Are you on a windows machine or linux/macos?

grassdew commented 7 years ago

I'm using Atom(text editor) on a mac.

ericproffitt commented 7 years ago

It's still a formatting issue with the file then, it's not the package. Take a look at your ldalex file in Julia:

ldalex = readdlm(ldalex_path)
ldalex[1]

You get:

"\U3cbbe1c0c\0a\0p\0p\0e\0d\0"

So clearly there's some funky formatting going on.

grassdew commented 7 years ago

I got the following.

ldalex = readdlm(ldalex_path). 1×43 Array{Any,2}: 1 "capped" 2 "resides" 3 … 20 "unfortunately" 21 "past" "" ldalex[1] 1

ericproffitt commented 7 years ago

The format must have changed after I re-exported it from Excel. But as you can see with the one you posted, it's not right.

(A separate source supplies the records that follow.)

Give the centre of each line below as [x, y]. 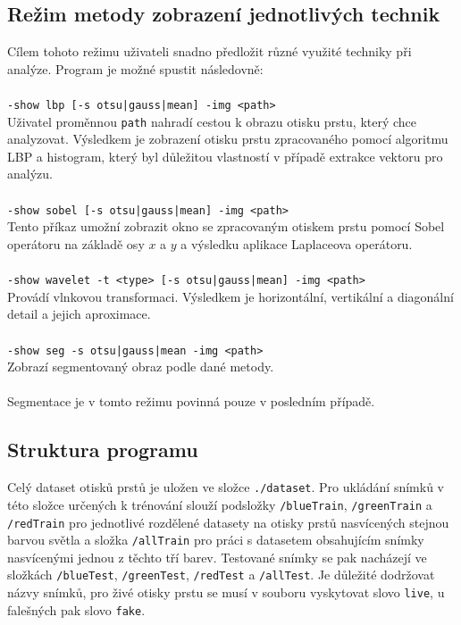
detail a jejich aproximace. [79, 314]
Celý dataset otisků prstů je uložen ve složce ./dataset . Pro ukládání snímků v [226, 487]
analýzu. [30, 174]
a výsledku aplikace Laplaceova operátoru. [297, 243]
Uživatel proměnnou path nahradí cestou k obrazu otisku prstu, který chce [212, 121]
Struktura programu [103, 450]
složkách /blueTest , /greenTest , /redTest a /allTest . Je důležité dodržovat [221, 575]
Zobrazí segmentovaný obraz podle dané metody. [141, 367]
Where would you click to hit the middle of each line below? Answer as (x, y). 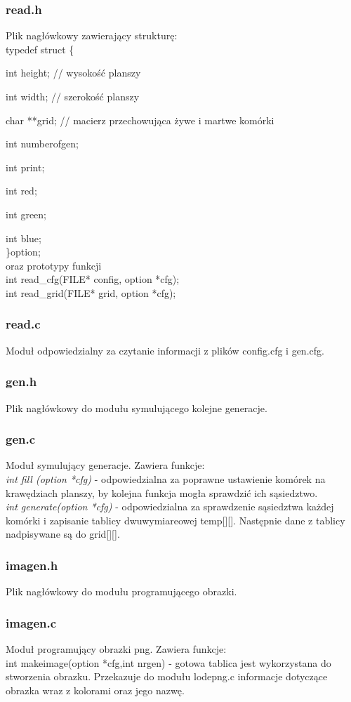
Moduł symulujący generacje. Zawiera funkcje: (105, 465)
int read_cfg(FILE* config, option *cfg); (93, 279)
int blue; (24, 238)
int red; (21, 191)
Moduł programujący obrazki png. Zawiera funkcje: (116, 648)
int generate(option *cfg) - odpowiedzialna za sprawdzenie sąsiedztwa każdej (170, 506)
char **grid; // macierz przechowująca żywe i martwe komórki (140, 120)
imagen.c (31, 622)
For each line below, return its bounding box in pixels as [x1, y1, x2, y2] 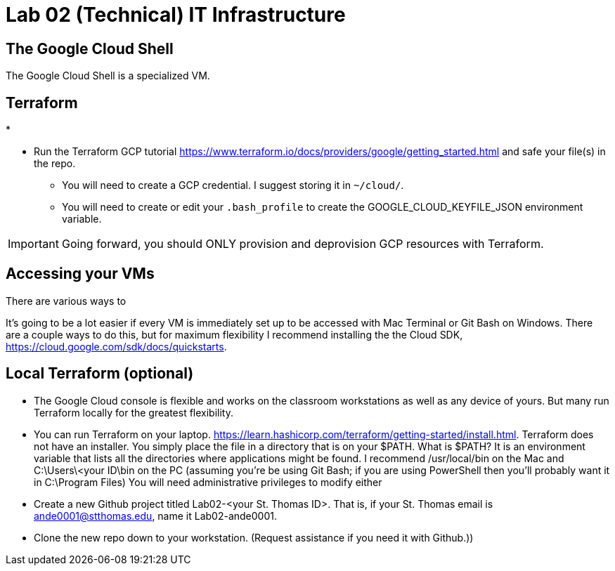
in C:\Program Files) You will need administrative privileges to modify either [34, 475, 382, 488]
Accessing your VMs [6, 265, 155, 283]
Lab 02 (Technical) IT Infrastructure [6, 3, 346, 27]
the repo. [34, 157, 76, 170]
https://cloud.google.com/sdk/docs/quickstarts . [6, 340, 227, 353]
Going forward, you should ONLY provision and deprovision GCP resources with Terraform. [61, 237, 544, 251]
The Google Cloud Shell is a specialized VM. [6, 70, 210, 82]
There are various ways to [6, 294, 127, 307]

The array should be 21x2 rather than 1x43. Clearly the file is not formatted correctly, you're missing the newlines for some reason.

Open up textedit, choose the Make Plain Text option in the Format menu, and then type it in there, and it should work.

ericproffitt commented 7 years ago

Oops, I guess Julia shows them with quotes, so it's just the newline characters (\n) which you're missing.

grassdew commented 7 years ago

When I typed them up, I use the Enter key.

grassdew commented 7 years ago

Finally it works!

ericproffitt commented 7 years ago

Yah when writing up text from scratch to be used programmatically, unless you are going for a specific file format, you should always make it plain unicode text I think (not an expert on this). Otherwise you get all sorts of crazy hidden formatting occurring in the text file.

grassdew commented 7 years ago

Thanks for your help. I will take your advice.